Patel v Minister for Immigration, Citizenship and Multicultural Affairs
[2022] FedCFamC2G 913
Federal Circuit and Family Court of Australia
(DIVISION 2)
Patel v Minister for Immigration, Citizenship and Multicultural Affairs [2022] FedCFamC2G 913
File number(s): SYG 1884 of 2021 Judgment of: JUDGE HUMPHREYS Date of judgment: 4 October 2022 Catchwords: MIGRATION – Administrative Appeals Tribunal – Employer Nomination (Permanent) (Class EN) visa – whether applicants denied procedural fairness – whether there was jurisdictional error. Legislation: Migration Act 1958 (Cth) s 359A
Migration Regulations 1994 (Cth)
Cases cited: Abebe v Commonwealth of Australia (1999) 197 CLR 510
Djokovich v Minister for Immigration, Citizenship, Migrant Services and Multicultural Affairs [2022] FCAFC 3
Division: Division 2 General Federal Law Number of paragraphs: 26 Date of last submission/s: 27 October 2022 Date of hearing: 27 October 2022 Place: Parramatta Counsel for the Applicants: The Applicant appeared in person. Solicitor for the Respondents: Mr Jeyakummar appeared on behalf of the First Respondent. ORDERS
SYG 1884 of 2021 FEDERAL CIRCUIT AND FAMILY COURT OF AUSTRALIA (DIVISION 2)

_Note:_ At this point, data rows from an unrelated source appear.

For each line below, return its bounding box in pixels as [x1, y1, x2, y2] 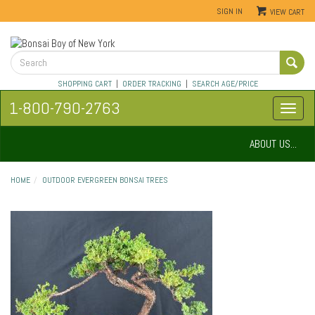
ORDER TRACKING [122, 78, 181, 90]
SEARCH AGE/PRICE [191, 78, 258, 90]
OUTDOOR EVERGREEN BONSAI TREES [42, 175, 168, 186]
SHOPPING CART [57, 78, 112, 90]
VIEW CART [270, 7, 304, 17]
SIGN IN [217, 6, 243, 16]
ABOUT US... [250, 136, 297, 152]
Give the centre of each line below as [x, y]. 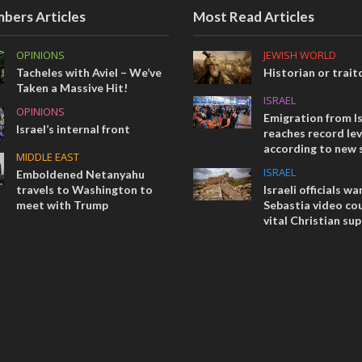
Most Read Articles [254, 17]
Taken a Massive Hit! [72, 88]
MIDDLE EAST [48, 156]
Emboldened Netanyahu [81, 174]
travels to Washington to [85, 189]
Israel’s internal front [74, 129]
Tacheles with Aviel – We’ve [89, 73]
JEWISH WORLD [299, 55]

BETWEEN: DIPABEN YOGESHKUMAR PATEL
First Applicant
YOGESHKUMAR RAMLAL PATEL
Second Applicant
ARYA YOGESHKUMAR PATEL
Third Applicant
AND: MINISTER FOR IMMIGRATION, CITIZENSHIP AND MULTICULTURAL AFFAIRS
First Respondent
ADMINISTRATIVE APPEALS TRIBUNAL
Second Respondent
order made by:
JUDGE HUMPHREYS
DATE OF ORDER:
4 October 2022
THE COURT ORDERS THAT:
1.The name of the First Respondent be changed to “Minister for Immigration, Citizenship and Multicultural Affairs”.
2.The application be dismissed.
3.The First Applicant to pay the First Respondent’s costs fixed in the sum of $4000.00.

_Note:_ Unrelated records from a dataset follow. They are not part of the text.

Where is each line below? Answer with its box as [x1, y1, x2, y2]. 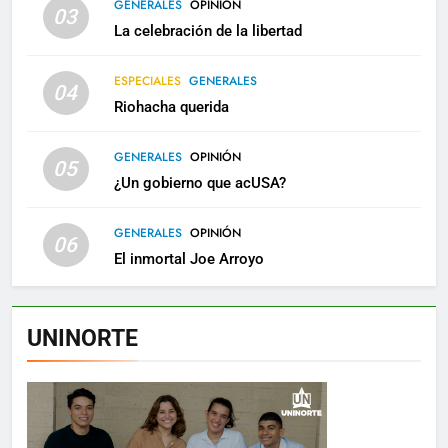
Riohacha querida [113, 98, 229, 117]
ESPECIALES [113, 72, 181, 91]
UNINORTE [27, 324, 138, 353]
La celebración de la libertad [113, 22, 302, 41]
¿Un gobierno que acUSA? [113, 174, 286, 193]
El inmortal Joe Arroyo [113, 250, 264, 269]

Note: The form of the order is subject to the entry in the Court’s records.
Note: The Court may vary or set aside a judgment or order to remedy minor typographical or grammatical errors (r 17.05(2)(g) Federal Circuit and Family Court of Australia (Division 2) (General Federal Law) Rules 2021 (Cth)), or to record a variation to the order pursuant to r 17.05 Federal Circuit and Family Court of Australia (Division 2) (General Federal Law) Rules 2021 (Cth).
REASONS FOR JUDGMENT
JUDGE HUMPHREYS
Introduction
The applicants are citizens of India. The first applicant applied for an Employer Nomination (permanent) (Class EN) visa (“Employer Nomination”) on 24 September 2018. The second and third applicants were joined as secondary applicants to the visa application. On 2 October 2019, a delegate of the Minister for Immigration (“the delegate”) refused to grant the applicants their Employer Nomination visas.
On 18 October 2019, the applicants applied to the Administrative Appeals Tribunal (“the Tribunal”) for merits review of the delegate’s decision. The Tribunal affirmed the decision of the delegate not to grant the applicants’ Employer Nomination visa on 22 September 2021.

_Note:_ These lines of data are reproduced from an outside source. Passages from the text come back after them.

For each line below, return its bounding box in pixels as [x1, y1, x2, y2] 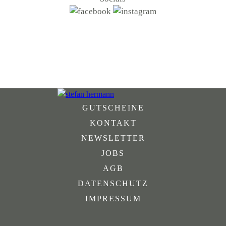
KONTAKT [89, 119, 137, 127]
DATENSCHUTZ [78, 179, 148, 188]
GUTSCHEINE [82, 103, 144, 112]
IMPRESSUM [85, 194, 141, 203]
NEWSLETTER [81, 134, 145, 142]
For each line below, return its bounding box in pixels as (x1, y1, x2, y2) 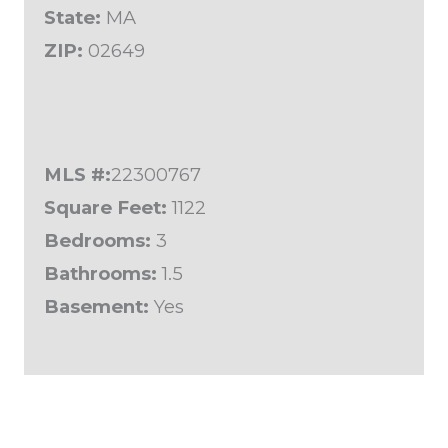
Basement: (44, 295, 149, 319)
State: (44, 5, 101, 29)
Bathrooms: (44, 262, 157, 286)
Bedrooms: (44, 229, 151, 253)
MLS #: (44, 163, 111, 187)
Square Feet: (44, 196, 167, 220)
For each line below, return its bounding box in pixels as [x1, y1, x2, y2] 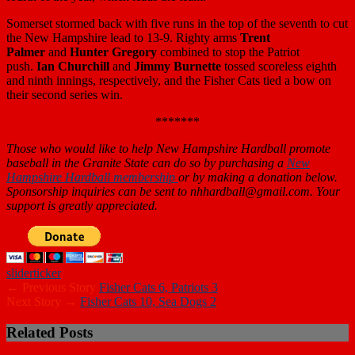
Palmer [6, 44, 45, 59]
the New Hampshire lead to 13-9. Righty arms [6, 30, 240, 44]
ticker [33, 265, 61, 280]
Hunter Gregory [70, 44, 157, 59]
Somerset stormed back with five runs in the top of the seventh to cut [6, 16, 348, 30]
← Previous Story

The applicants now seek judicial review of the Tribunal’s decision in this Court.
The administrative appeals tribunal decision
Paragraphs 1 to 5 provide the procedural history of the applicants’ visa applications. At paragraph 7, the Tribunal notes that the applicants were represented by a registered migration agent.
At paragraph 8, the Tribunal notes that it wrote to the applicants on 26 August 2021, pursuant to s 359A of the Migration Act 1958 (Cth) (“the Act”) inviting them to comment on or respond to information which the Tribunal considered would be the reason or part of the reason for it affirming the delegate’s decision. That information was that on 17 May 2021, the Tribunal (differently constituted) determined that it did not have jurisdiction to review the decision of the delegate to refuse the nomination made by AJ Contractors Australia Pty Ltd (“the Nominator”) in respect of the applicant, as the nominating company had been deregistered.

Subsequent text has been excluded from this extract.